Eliminating duplicate values
Hi,
I have a csv file containing links to a site and number of time it was hit. It contains lakhs of such entries. Some link entries are duplicate like the following entry is present in the file multiple times:
http://www.xyz.com/link1, 15
http://www.xyz.com/link1, 13
http://www.xyz.com/link1, 17
http://www.xyz.com/link1, 18
http://www.xyz.com/link1, 11
Now I want to combine these link into a single entry in file like:
http://www.xyz.com/link1, 74
I have a program which reads lines from one file and writes them into second file. Whenever some duplicate comes it does not enter it into the second file but just add its value to number of hits field.
In the end second file is created with unique links and number of times they were hit.
But As I have to read single link from first file and compare it with each link in second file in loop. This is taking lot of time. (in days)
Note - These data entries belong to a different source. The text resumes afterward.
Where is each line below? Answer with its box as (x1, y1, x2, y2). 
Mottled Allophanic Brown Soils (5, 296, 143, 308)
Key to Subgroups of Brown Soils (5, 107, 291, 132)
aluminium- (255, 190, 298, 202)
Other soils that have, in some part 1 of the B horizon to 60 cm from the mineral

Can anyone suggest me a better solution to this. Someone who has worked with regex might help.
If I have posted this in wrong place in the site please send me the link where i should post this topic.
Thanks in advance.
Re: Eliminating duplicate values
I've done a similar sort of parsing quite a few times. A very simplistic way to do it is outlined below. It essentially makes a list and adds objects of type Website to the list. Website overrides the equals and hashCode methods (allows you to check for identical entries in the list), and add unique or merge previous. An alternative way to do this with simple data that you have, is to have a HashMap rather than a list, using the url as key, and an Integer object as value.
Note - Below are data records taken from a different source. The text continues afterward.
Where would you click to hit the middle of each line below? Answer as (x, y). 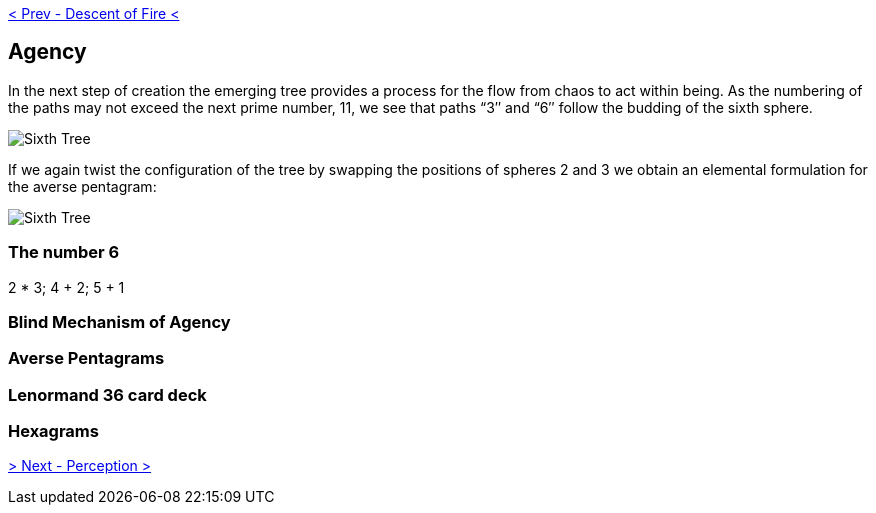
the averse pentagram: (82, 186)
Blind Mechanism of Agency (119, 321)
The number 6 (64, 252)
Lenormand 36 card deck (107, 394)
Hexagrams (53, 431)
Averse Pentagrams (86, 358)
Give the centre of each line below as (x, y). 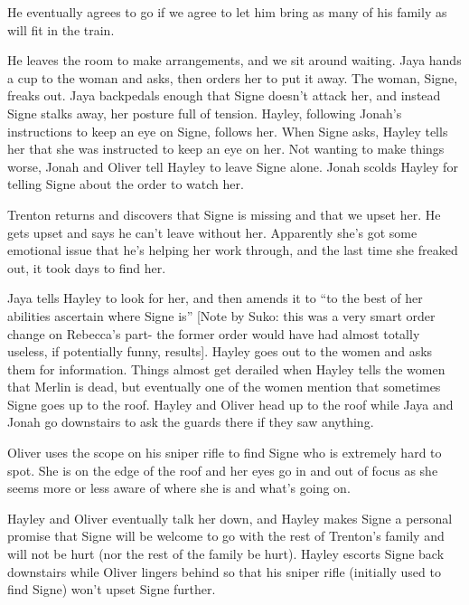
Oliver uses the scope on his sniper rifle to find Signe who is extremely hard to (225, 453)
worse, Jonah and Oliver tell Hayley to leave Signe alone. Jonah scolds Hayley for (233, 166)
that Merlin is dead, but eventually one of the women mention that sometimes (224, 387)
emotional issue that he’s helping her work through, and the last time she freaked (233, 250)
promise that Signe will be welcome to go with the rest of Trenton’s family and (226, 536)
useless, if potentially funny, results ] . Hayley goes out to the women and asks (220, 351)
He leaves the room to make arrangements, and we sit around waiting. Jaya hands (234, 60)
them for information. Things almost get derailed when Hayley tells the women (226, 369)

This works for smaller types of files, but a major problem in doing it this way is the memory issues for really large files because this method requires that you read it all into memory (YUCK). Of course you can increase the memory of the JVM, but sometimes for really large files this code may not be optimal.
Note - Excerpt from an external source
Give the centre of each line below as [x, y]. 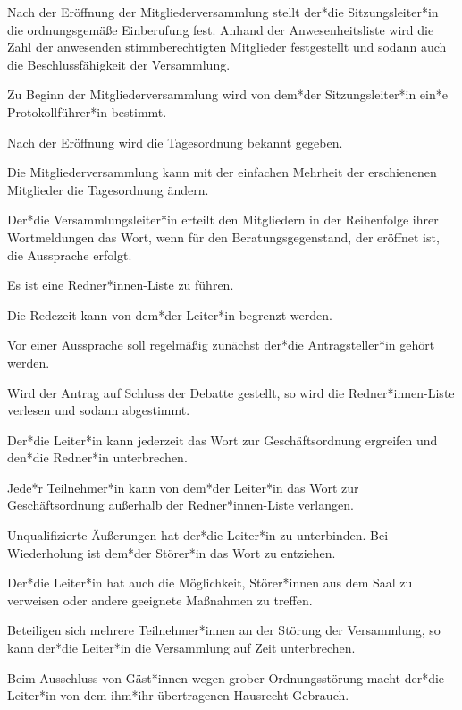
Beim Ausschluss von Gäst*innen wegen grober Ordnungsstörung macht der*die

An alternative to overcome the file size problem is write out to several files - either dynamically or in chunks - based upon some type of sorting (say alphabetize by the url), then merge these at the end. It makes checking the url's much faster because you can search smaller files rather than one large output file, and you may not have the memory problems because you don't have to read everything into an array as you can dynamically check them.
Code :
import java.util.Arraylist;
imprt java.io.*;
public class Parser{
public static void main(String[] args){
///do all the file opening here
ArrayList<Website> list = new ArrayList<Website>();
String line = null;
while ( ( line = reader.readLine() ) != null ){
String splittee[] = line.split(",");
Website site = new Website(splittee[0].trim(), Integer.parseInt(splittee[1].trim()) );
if ( !list.contains(site) ){
list.add(site);
}else{
int index = list.indexOf(site);
list.get(index).merge(site);
}
}
//do all the file closing and cleanup
//write out to the output file
}
public static class Website{
private String url;
private int count;
public Website( String u, int c ){
super();
this.url = u;
this.count = c;
}
@Override public boolean equals(Object o){
return url.equals((String)o);
}
@Override public int hashCode(){
return url.hashCode();
}
public void merge(Website s){
count += s.count;
}
}
}
Re: Eliminating duplicate values
Thanks a ton for the reply Copeg. I will try this code tonight and will let you know how things worked out.
Cheers :)
Re: Eliminating duplicate values
If I was you I'd just have it in a Map<String, Integer>, that would sort out your issues automatically.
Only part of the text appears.